UTF in Regexp


#1

I am sorrrrrry, but I am banging my head against this, and can’t seem to
find the answer!

Text gets displayed in an input field in a web page with “
prepended and ” appended to the string (needs to be inside the
string otherwise it looks funny). The user edits it, and when it comes
back to the (Rails) backend, the new string with (possibly) these quotes
attached comes back, but in unicode.

So the string possibly starts with UTF “ and possibly ends with
UTF ”

I want to do a regexp removal. Here is what works (but I am embarrased):

ldquo = ‘123’; ldquo[0] = 226; ldquo[1] = 128; ldquo[2] = 156
rdquo = ‘123’; rdquo[0] = 226; rdquo[1] = 128; rdquo[2] = 157
string.gsub!(/(\A#{ldquo}|#{rdquo}\Z)/,’’)

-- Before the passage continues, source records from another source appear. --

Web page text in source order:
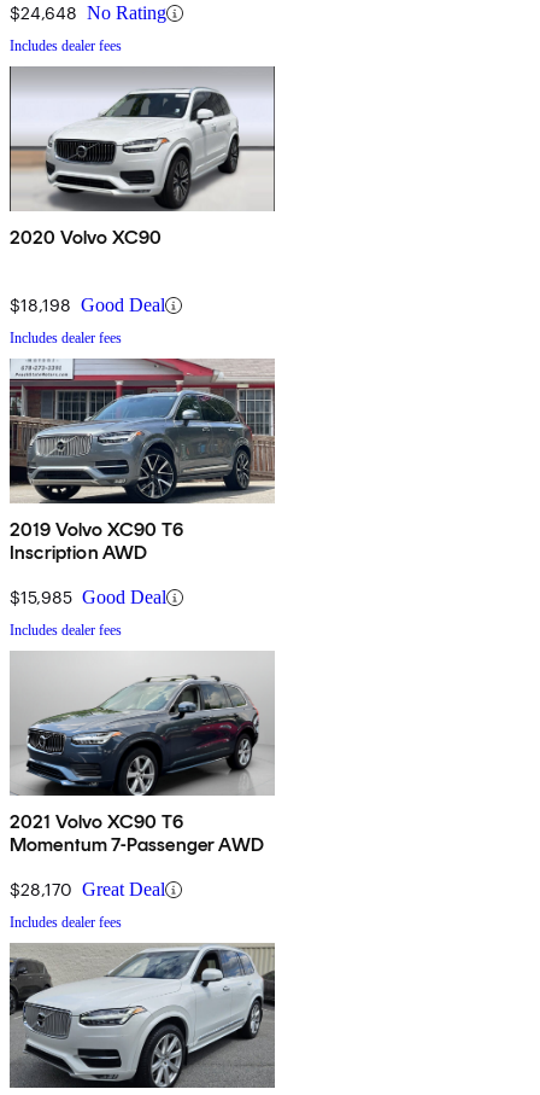
$24,648 No Rating
Includes dealer fees
2020 Volvo XC90
$18,198 Good Deal
Includes dealer fees
2019 Volvo XC90 T6
Inscription AWD
$15,985 Good Deal
Includes dealer fees
2021 Volvo XC90 T6
Momentum 7-Passenger AWD
$28,170 Great Deal
Includes dealer fees
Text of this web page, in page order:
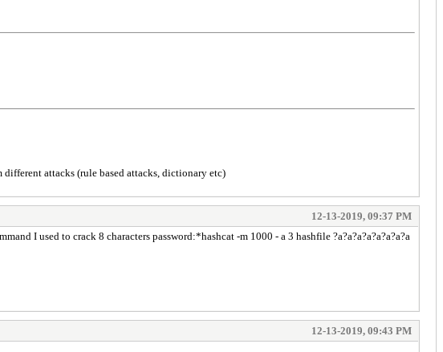
attacks (rule based attacks, dictionary etc)
12-13-2019, 09:37 PM
I used to crack 8 characters password:*hashcat -m 1000 - a 3 hashfile ?a?a?a?a?a?a?a?a
12-13-2019, 09:43 PM
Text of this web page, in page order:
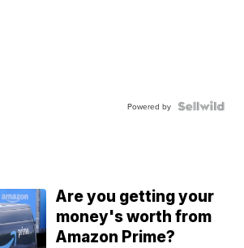
Powered by
Are you getting your
money's worth from
Amazon Prime?

There must be a better way.

Abu Mats al-Nemsi


#2

On 2/3/07, Wido M. removed_email_address@domain.invalid wrote:

So the string possibly starts with UTF “ and possibly ends with
UTF ”

I want to do a regexp removal. Here is what works (but I am embarrased):

ldquo = ‘123’; ldquo[0] = 226; ldquo[1] = 128; ldquo[2] = 156
rdquo = ‘123’; rdquo[0] = 226; rdquo[1] = 128; rdquo[2] = 157
string.gsub!(/(\A#{ldquo}|#{rdquo}\Z)/,’’)

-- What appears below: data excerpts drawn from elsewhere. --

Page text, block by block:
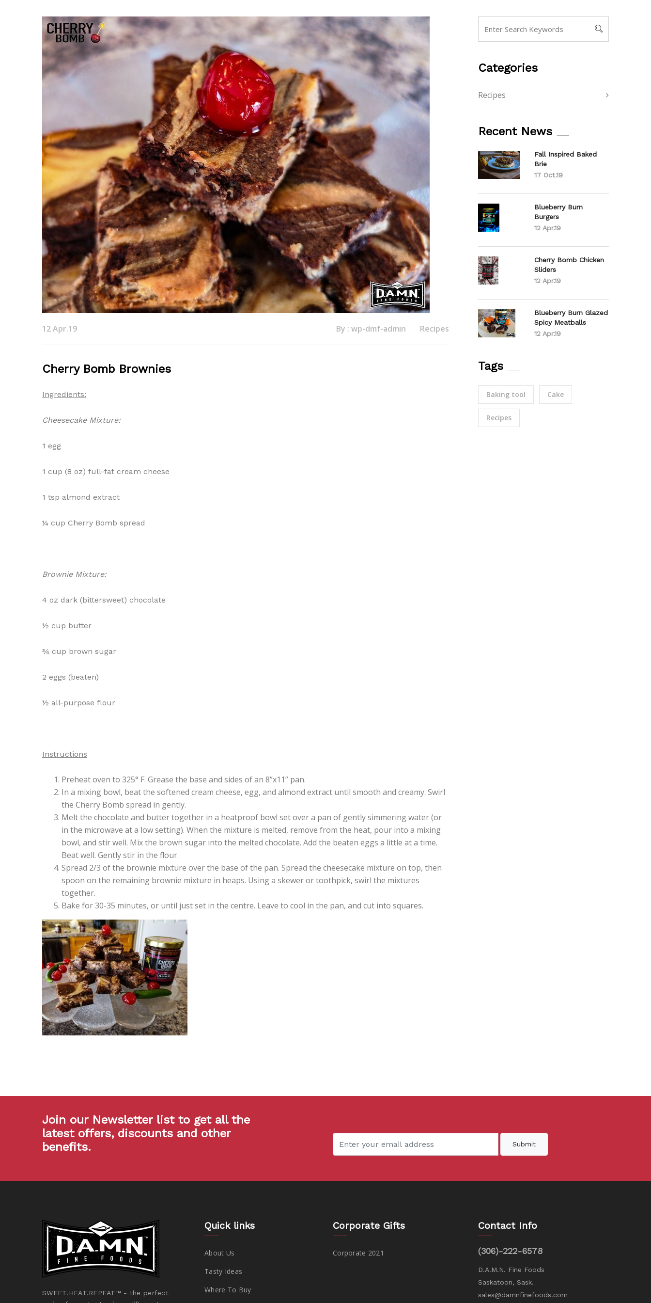
12 Apr.19 By : wp-dmf-admin Recipes
Cherry Bomb Brownies
Ingredients:
Cheesecake Mixture:
1 egg
1 cup (8 oz) full-fat cream cheese
1 tsp almond extract
¼ cup Cherry Bomb spread
Brownie Mixture:
4 oz dark (bittersweet) chocolate
½ cup butter
¾ cup brown sugar
2 eggs (beaten)
½ all-purpose flour
Instructions
Preheat oven to 325° F. Grease the base and sides of an 8”x11” pan.
In a mixing bowl, beat the softened cream cheese, egg, and almond extract until smooth and creamy. Swirl
the Cherry Bomb spread in gently.
Melt the chocolate and butter together in a heatproof bowl set over a pan of gently simmering water (or
in the microwave at a low setting). When the mixture is melted, remove from the heat, pour into a mixing
bowl, and stir well. Mix the brown sugar into the melted chocolate. Add the beaten eggs a little at a time.
Beat well. Gently stir in the flour.
Spread 2/3 of the brownie mixture over the base of the pan. Spread the cheesecake mixture on top, then
spoon on the remaining brownie mixture in heaps. Using a skewer or toothpick, swirl the mixtures
together.
Bake for 30-35 minutes, or until just set in the centre. Leave to cool in the pan, and cut into squares.
Categories
Recipes
Recent News
Fall Inspired Baked
Brie
17 Oct.19
Blueberry Burn
Burgers
12 Apr.19
Cherry Bomb Chicken
Sliders
12 Apr.19
Blueberry Burn Glazed
Spicy Meatballs
12 Apr.19
Tags
Baking tool Cake
Recipes
Join our Newsletter list to get all the
latest offers, discounts and other
benefits.
Submit
SWEET.HEAT.REPEAT™ - the perfect
Quick links
About Us
Tasty Ideas
Where To Buy
Corporate Gifts
Corporate 2021
Contact Info
(306)-222-6578
D.A.M.N. Fine Foods
Saskatoon, Sask.
sales@damnfinefoods.com

There must be a better way.

  1. it’s possible to insert the chars directly, either in octal (226 =
    “\342”) or hexa (226= “\xe2”)

string.gsub!(\A\xe2\x80\x9c|\xe2\x80\9d\Z/,")

  1. | has low priority, so your regex is equal to /(\Alquo)|(rquo\z)/.
    the correct one is (notice the non-capturing group (?:…)

string.gsub!(\A(?:\xe2\x80\x9c|\xe2\x80\9d)\Z/,")

  1. there’s iconv library that will convert things for you.